Motion made, and Question proposed, That this House do now adjourn.—[Mr. Boscawen.]

11.30 pm
Mr. Michael Spicer (Worcestershire, South)

It is perhaps not surprising that the two recent European Community directives on water hygiene should have touched a particularly raw nerve in Malvern, a town that I have the honour to represent in this House. After all, Malvern water has formed a part of the national heritage and culture since Queen Elizabeth I made a point of drinking it in public in the 16th century, and Queen Victoria refused to travel without it, as well as her Jersey cow, in the 19th century. I understand that to this day Malvern water is being supplied to the Royal household, and there is therefore a sense in which what is good enough for British monarchs is not good enough for the EEC.

I admit that in recent weeks there has been some confusion in the press and elsewhere about precisely why the Malvern Hills district council, in particular, has made a fuss about these two directives. The concern of this local authority—and especially the members of the public health committee on the local authority—is not so much about the directive which relates to mineral waters. The fact is that Schweppes, which is by far the largest purveyor of bottled Malvern water, has no intention of applying for this product to be treated as mineral water under the terms of the EC directive.
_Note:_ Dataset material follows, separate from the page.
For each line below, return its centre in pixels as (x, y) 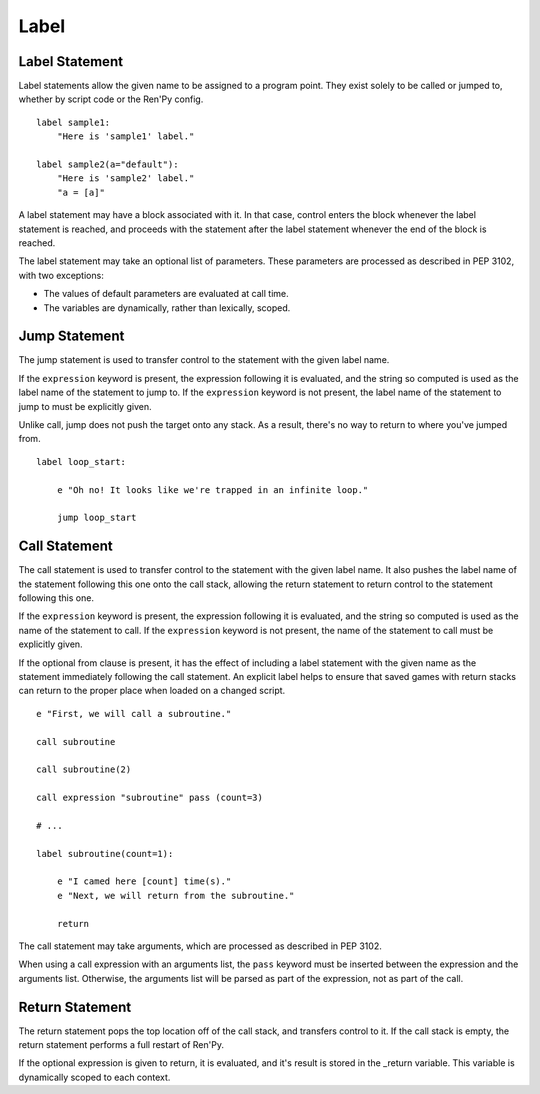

Unlike the French and other continental examples, no claim has ever been made that Malvern water possesses any quasi-medical or magical powers. Indeed, it has always been sold as nothing but pure water. It was an early crack, which I heard only recently, of a certain Dr. Wall, who is supposed to have founded the Malvern water cure, that Malvern water is famed for containing absolutely nothing at all. The prime characteristic of Malvern water, therefore, has been that it is pure spring water.

It is perhaps that inheritance that makes the people of Malvern especially sensitive to bureaucratic burdens being placed on them which cast doubt on the proven characteristics of Malvern water. Those burdens are to be imposed because of the anxiety that, as far as I can understand it, exists in other European countries about the hygiene standards of their own water supplies. The problem is that they are to apply also to areas such as Malvern, where water has enjoyed an unparalleled reputation for purity for centuries, and where there has never been a single example of water being a hazard to anyone who has drunk it, whether a monarch or lesser mortal.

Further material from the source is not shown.